Watson S P, Asazuma N, Atkinson B, Berlanga O, Best D, Bobe R, Jarvis G, Marshall S, Snell D, Stafford M, Tulasne D, Wilde J, Wonerow P, Frampton J
Department of Pharmacology, University of Oxford, UK.
Thromb Haemost. 2001 Jul;86(1):276-88.
The major activation-inducing collagen receptor glycoprotein VI (GPVI) has been cloned within the last two years. It is a member of the Ig superfamily of proteins and is constitutively associated with the ITAM-bearing Fc receptor gamma-chain (FcR gamma-chain). GPVI signals through a pathway that involves several of the proteins used by Fc, B- and T-lymphocyte receptors and which takes place in glycolipid-enriched membrane domains in the plasma membrane known as GEMs. Responses to GPVI are regulated by PECAM-1 (CD31) and possibly other ITIM-bearing receptors. Despite a pivotal role for GPVI, there are important differences between signalling events to collagen and GPVI-specific ligands. This may reflect a role for co-receptors in the response to collagen.

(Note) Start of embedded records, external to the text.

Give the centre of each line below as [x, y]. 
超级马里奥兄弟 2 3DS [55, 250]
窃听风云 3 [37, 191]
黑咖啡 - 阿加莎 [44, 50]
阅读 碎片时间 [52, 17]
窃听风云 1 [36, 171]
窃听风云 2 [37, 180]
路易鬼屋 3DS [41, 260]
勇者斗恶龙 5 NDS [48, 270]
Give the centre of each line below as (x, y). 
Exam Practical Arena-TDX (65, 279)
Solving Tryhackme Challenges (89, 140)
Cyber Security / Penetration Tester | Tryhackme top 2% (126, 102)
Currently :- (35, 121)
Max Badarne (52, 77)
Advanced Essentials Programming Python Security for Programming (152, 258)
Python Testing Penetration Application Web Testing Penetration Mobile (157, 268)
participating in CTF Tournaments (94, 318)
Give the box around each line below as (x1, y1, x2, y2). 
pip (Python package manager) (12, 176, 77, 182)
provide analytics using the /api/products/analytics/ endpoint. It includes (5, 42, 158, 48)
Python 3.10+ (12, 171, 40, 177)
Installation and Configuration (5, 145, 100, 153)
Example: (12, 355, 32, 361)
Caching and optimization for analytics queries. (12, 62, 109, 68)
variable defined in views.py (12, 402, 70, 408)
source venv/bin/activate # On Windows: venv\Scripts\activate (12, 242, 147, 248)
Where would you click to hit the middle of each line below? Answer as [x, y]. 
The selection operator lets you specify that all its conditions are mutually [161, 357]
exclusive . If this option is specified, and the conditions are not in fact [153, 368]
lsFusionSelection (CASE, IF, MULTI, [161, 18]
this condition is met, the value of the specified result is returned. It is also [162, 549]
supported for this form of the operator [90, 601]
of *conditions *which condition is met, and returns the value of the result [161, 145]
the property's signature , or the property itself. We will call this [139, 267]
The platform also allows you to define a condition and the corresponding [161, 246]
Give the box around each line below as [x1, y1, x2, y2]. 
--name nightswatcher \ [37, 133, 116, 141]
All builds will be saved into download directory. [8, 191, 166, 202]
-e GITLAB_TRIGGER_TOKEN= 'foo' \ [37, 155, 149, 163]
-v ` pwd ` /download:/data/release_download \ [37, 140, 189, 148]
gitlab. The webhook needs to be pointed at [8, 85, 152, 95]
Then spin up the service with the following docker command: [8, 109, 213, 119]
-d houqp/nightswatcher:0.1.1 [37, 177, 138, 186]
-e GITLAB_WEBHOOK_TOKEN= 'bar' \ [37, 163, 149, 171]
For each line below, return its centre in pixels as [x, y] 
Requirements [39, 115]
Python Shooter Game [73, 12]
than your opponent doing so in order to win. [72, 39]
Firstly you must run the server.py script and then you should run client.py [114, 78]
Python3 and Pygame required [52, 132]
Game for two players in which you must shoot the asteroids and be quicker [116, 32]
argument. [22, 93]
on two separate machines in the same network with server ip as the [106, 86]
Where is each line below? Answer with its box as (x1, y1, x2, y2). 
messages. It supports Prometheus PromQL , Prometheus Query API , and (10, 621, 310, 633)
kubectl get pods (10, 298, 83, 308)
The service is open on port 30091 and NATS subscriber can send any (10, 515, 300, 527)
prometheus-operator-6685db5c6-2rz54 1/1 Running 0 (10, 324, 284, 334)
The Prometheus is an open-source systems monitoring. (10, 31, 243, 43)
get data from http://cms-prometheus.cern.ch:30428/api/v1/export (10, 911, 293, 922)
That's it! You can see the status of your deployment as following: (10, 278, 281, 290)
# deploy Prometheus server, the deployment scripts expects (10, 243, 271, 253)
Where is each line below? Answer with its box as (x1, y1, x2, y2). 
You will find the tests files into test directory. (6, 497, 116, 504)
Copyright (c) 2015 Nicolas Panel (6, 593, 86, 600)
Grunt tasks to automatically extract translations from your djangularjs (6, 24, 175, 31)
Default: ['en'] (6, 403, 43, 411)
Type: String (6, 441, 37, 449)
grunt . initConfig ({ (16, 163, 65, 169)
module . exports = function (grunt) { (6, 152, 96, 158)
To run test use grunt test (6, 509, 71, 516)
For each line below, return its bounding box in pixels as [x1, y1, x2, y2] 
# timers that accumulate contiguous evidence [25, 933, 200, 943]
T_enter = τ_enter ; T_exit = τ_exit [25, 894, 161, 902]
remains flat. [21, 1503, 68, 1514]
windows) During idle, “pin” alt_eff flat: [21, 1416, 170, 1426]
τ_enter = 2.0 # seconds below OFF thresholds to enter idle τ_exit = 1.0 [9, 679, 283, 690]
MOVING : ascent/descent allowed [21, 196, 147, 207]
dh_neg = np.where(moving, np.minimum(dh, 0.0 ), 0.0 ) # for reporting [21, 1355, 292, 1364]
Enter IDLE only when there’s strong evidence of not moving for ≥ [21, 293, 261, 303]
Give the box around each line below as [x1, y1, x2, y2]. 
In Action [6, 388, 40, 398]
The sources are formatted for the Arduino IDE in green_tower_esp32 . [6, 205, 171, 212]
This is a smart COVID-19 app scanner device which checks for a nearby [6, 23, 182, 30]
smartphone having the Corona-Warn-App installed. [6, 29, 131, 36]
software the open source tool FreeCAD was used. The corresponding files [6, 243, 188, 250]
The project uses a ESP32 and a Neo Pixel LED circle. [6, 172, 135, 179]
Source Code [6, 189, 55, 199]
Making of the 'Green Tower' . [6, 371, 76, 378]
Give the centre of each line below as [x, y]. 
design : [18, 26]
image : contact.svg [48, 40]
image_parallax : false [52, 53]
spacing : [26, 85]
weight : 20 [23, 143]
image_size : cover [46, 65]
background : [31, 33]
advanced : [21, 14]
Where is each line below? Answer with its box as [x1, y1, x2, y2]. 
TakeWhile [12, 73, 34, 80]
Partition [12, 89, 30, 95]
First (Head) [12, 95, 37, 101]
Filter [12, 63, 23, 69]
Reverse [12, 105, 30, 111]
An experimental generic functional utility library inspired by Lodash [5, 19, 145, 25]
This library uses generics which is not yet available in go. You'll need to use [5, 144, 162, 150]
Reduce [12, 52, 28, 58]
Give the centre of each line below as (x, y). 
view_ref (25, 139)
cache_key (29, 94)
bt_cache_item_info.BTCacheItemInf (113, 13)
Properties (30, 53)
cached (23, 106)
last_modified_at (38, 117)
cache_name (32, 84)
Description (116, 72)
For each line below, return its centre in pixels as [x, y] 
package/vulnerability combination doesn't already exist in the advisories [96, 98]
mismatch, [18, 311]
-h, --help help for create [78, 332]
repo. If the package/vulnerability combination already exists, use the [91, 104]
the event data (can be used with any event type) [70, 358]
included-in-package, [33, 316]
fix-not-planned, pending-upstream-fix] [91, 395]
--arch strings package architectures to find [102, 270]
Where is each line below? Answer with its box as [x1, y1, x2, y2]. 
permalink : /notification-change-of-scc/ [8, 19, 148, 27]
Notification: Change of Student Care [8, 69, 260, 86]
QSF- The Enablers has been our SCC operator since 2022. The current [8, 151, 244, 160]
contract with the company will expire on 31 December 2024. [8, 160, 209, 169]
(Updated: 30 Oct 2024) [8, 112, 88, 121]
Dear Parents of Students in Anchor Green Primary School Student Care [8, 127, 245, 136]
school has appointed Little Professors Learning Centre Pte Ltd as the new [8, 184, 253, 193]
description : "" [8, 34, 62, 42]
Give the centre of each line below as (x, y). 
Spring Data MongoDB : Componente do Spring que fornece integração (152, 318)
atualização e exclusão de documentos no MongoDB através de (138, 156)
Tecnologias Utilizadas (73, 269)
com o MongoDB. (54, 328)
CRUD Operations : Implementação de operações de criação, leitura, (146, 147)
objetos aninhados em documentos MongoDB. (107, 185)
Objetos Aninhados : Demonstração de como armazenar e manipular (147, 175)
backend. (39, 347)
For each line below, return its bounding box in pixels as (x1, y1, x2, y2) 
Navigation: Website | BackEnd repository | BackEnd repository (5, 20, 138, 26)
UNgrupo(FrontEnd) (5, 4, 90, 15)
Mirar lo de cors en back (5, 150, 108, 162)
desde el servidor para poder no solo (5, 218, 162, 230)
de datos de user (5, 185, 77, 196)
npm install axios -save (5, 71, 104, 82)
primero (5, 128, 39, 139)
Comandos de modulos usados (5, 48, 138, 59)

主要的激活诱导型胶原受体糖蛋白VI(GPVI)在过去两年内已被克隆。它是免疫球蛋白超家族蛋白的成员,与携带免疫受体酪氨酸激活基序(ITAM)的Fc受体γ链(FcRγ链)组成性结合。GPVI通过一条涉及Fc、B和T淋巴细胞受体所使用的几种蛋白质的信号通路进行信号传导,该信号通路发生在质膜中富含糖脂的膜结构域,即糖脂筏(GEMs)中。对GPVI的反应受血小板内皮细胞黏附分子-1(PECAM-1,CD31)以及可能其他携带免疫受体酪氨酸抑制基序(ITIM)的受体调控。尽管GPVI起着关键作用,但胶原信号事件与GPVI特异性配体之间存在重要差异。这可能反映了共受体在对胶原反应中的作用。